If police see a ‘Quartzsite’
camp sticker on a vehicle, they know the inhabitants might be houseless. Bruder
says that the Arizona town of Quartzsite
has 73 RV parks, with 40,000 people living there between December and February
in various configurations. This ‘old
rush’ or ‘Jurassic
Trailer Park’ encampment
of nomads can move from Quartsite to a huge federal land area called “La Posa”
which allows camping for 7 months for $180.
While Bruder says that ‘class lines’ are blurred at Quartzsite, I would
guess they are only put in the background so as to lessen conflict. Oldsters with $100k of RVs or trailers with all
the toys, parked near people with white Econline vans they bought for $2,500
can only induce a rolling of the eyes.
This is a quick and
illuminating read. It introduces you to
a world you might not be familiar with, until you have no choice. Rent, utilities, mortgages, real estate taxes
or house insurance are some of the biggest costs everyone faces. For working class citizens, there is no
barrier anymore to rises in every one of them.

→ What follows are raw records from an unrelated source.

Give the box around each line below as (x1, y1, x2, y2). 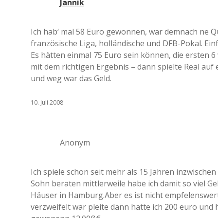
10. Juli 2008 (31, 98, 63, 107)
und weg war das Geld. (31, 73, 111, 84)
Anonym (60, 137, 90, 148)
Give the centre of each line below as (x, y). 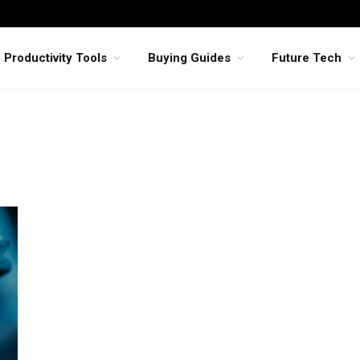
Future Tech (307, 58)
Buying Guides (189, 58)
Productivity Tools (55, 58)
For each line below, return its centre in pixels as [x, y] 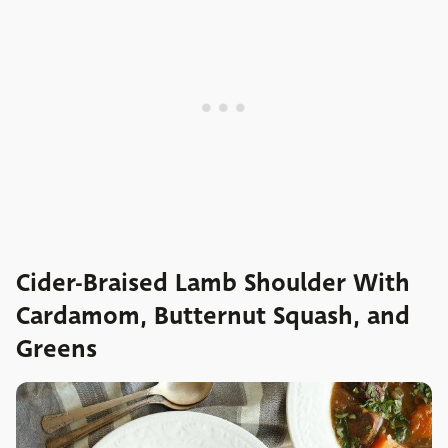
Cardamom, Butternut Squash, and [213, 315]
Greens [56, 348]
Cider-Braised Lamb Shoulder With [213, 282]
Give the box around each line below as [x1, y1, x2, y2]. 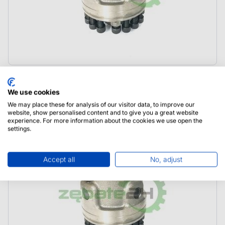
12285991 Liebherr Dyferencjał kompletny [12, 75, 188, 84]
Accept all [43, 155, 75, 164]
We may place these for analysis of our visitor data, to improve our [8, 100, 195, 108]
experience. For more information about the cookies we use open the [8, 117, 202, 125]
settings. [8, 125, 31, 133]
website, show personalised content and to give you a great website [8, 108, 198, 117]
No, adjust [150, 155, 182, 164]
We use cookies [8, 88, 60, 96]
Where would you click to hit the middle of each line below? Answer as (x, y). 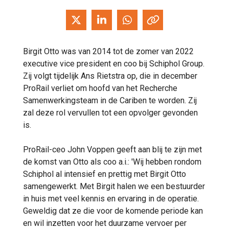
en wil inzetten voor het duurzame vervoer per (105, 223)
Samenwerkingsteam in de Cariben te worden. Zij (110, 100)
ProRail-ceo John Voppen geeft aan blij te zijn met (112, 149)
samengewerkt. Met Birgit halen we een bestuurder (114, 186)
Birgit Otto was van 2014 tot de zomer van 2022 (108, 51)
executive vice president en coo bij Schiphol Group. (114, 63)
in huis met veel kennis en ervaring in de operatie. (111, 198)
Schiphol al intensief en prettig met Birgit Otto (105, 174)
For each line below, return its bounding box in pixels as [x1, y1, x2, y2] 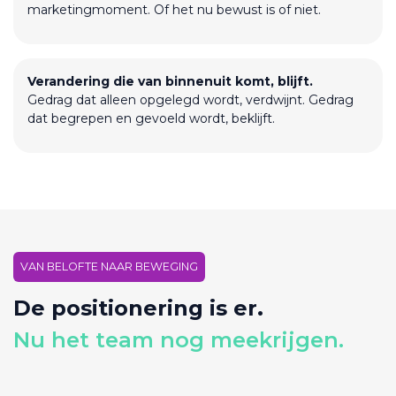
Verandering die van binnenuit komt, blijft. [27, 73, 313, 89]
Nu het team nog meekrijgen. [13, 327, 344, 353]
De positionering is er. [13, 295, 263, 321]
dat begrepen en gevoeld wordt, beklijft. [27, 110, 275, 126]
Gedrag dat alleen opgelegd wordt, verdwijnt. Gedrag [27, 92, 354, 108]
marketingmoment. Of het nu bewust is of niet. [27, 2, 321, 18]
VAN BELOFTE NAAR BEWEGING [20, 260, 198, 273]
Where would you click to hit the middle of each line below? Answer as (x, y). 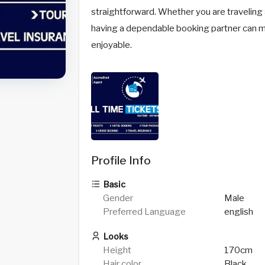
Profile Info (121, 160)
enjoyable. (111, 45)
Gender (118, 198)
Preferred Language (145, 211)
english (238, 211)
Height (117, 251)
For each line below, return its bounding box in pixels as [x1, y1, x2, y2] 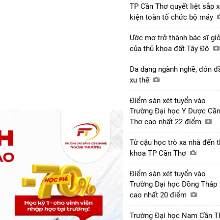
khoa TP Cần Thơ [130, 148, 188, 158]
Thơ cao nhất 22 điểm [130, 117, 203, 126]
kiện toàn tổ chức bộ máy [130, 12, 215, 22]
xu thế [130, 75, 151, 84]
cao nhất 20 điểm [130, 190, 189, 199]
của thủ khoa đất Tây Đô [130, 44, 211, 53]
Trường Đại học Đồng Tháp [130, 179, 217, 189]
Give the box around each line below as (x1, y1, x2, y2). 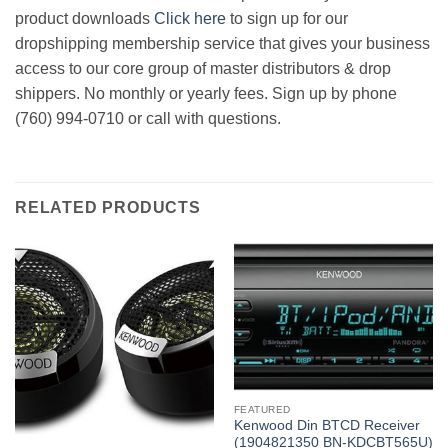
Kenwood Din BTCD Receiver (233, 417, 420, 433)
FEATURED (233, 403, 291, 415)
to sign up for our (226, 9, 348, 27)
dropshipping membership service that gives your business (15, 34, 430, 52)
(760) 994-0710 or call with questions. (15, 109, 281, 127)
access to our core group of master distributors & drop (15, 59, 391, 77)
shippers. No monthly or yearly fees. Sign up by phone (15, 84, 397, 102)
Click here (154, 9, 226, 27)
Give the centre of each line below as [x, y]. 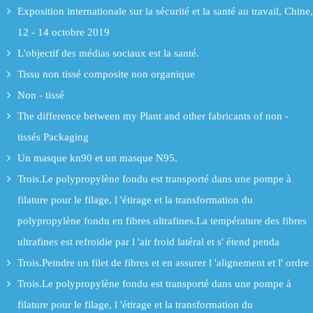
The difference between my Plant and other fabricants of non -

Rent and building controls are not solutions on the radar of bourgeois
politicians, nor is the socialization of the land. Nor are the corporate politicians talking about putting people in empty houses or apartments, or building actual 'affordable' housing instead of just pretending. Rising interest rates, home prices and real estate taxes are all
built into rentier capital’s control of land, either through the banking,
real estate or political sector. That
is, until there is a recession. These van dwellers have decided to dump them
all, either voluntarily or more frequently, necessarily. They are perhaps our road warrior future…
P.S. - now a film starring Frances McDormand.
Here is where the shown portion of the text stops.